Exercise objective = Write out nothing except the lines of the entries below, from the first through the one containing "Data preparation [11, 172, 74, 182]", exactly and without pictures.

Saved data entries:

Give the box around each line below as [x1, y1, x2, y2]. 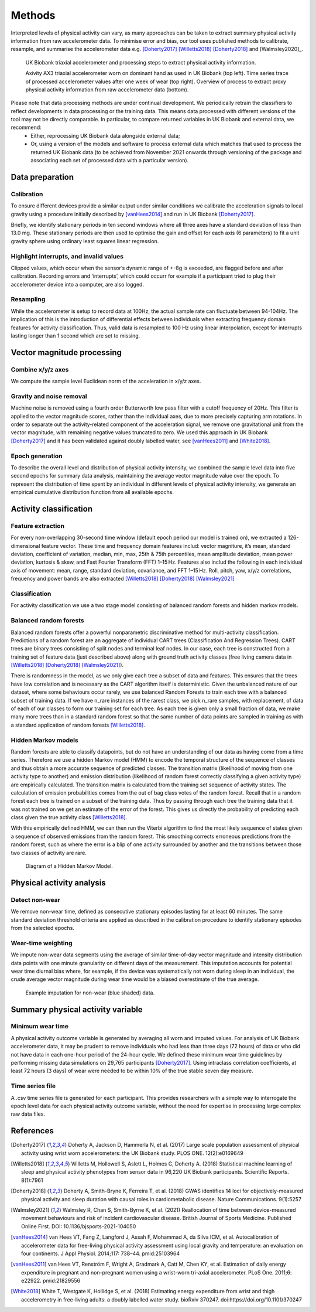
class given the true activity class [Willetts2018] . [11, 814, 128, 821]
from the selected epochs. [11, 924, 74, 931]
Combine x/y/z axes [11, 365, 69, 373]
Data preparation [11, 172, 74, 182]
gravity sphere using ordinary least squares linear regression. [11, 237, 159, 244]
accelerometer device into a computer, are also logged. [11, 281, 145, 288]
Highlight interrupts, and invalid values [11, 252, 124, 260]
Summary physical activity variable [11, 1004, 143, 1014]

Solution =
Give the box around each line below as [x1, y1, x2, y2]. 
class given the true activity class [Willetts2018] . [11, 814, 128, 821]
from the selected epochs. [11, 924, 74, 931]
Combine x/y/z axes [11, 365, 69, 373]
Data preparation [11, 172, 74, 182]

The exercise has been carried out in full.